Canadian ice hockey player (born 1981)

Steve McCarthy (born February 3, 1981) is a Canadian former professional ice hockey defenceman and coach. McCarthy played in the National Hockey League with the Chicago Blackhawks, Vancouver Canucks and the Atlanta Thrashers. He also served an assistant coach for the Columbus Blue Jackets from the 2021–22 season to the 2025–26 season.

==Playing career==
McCarthy was drafted by the Chicago Blackhawks with the twenty-third pick in the 1999 NHL entry draft. He made his debut in the 1999–2000 NHL season and he recorded an assist on his first shift. After playing 134 games with the Blackhawks, he was traded to the Vancouver Canucks on August 22, 2005 in exchange for a third-round pick in the 2007 NHL entry draft. He was then traded to the Atlanta Thrashers by the Canucks for a conditional fourth-round pick. on March 9, 2006

In the 2008-09 season, McCarthy left the NHL and signed a one-year contract with Russian team Salavat Yulaev Ufa of the newly formed Kontinental Hockey League.

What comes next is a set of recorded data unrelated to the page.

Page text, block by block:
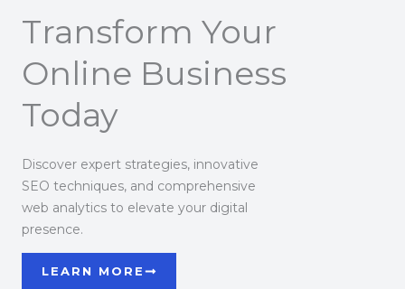
Transform Your
Online Business
Today
Discover expert strategies, innovative
SEO techniques, and comprehensive
web analytics to elevate your digital
presence.
LEARN MORE
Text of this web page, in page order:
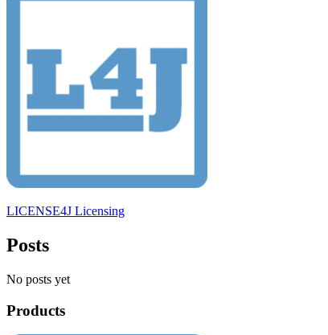
LICENSE4J Licensing
Posts
No posts yet
Products

McCarthy struggled to adapt to the European transition and went scoreless in just 18 games with Ufa.

On July 10, 2009, McCarthy returned to the North America when he was signed by the Anaheim Ducks on a one-year contract. However, on September 24, before ever playing a game with the Ducks prior to the 2009-10 season McCarthy was traded back to Atlanta, for future considerations.

On October 1, 2010, McCarthy, went back to Europe, signing with TPS, whose squad had been decimated by in defence. He played 32 games in his only season for the team.

McCarthy signed a one-year deal with the ZSC Lions of the Swiss National League A on October 16, 2011, to play under former NHL coach Bob Hartley. On April 17, 2012 - with just 2.5 seconds left in regulation time - he scored the game-winning goal in game 7 of the Swiss playoff finals for ZSC Lions.

Helping the Lions to claim the title, McCarthy followed Bob Hartley, as the newly appointed head coach of the Calgary Flames, back to North America and signed with Flames AHL affiliate, the Abbotsford Heat after a successful try-out on October 7, 2012. McCarthy though was released by the Flames on January 18, 2013 and five days later on January 23, rejoined ZSC Lions for the remainder of the campaign.

In the 2014-15 season, McCarthy as a free agent belatedly signed a professional tryout contract with the AHL's Springfield Falcons on November 11, 2014. He played three games before being released. On February 23, 2015, he was again signed in the AHL in agreeing to a try-out contract with the Iowa Wild.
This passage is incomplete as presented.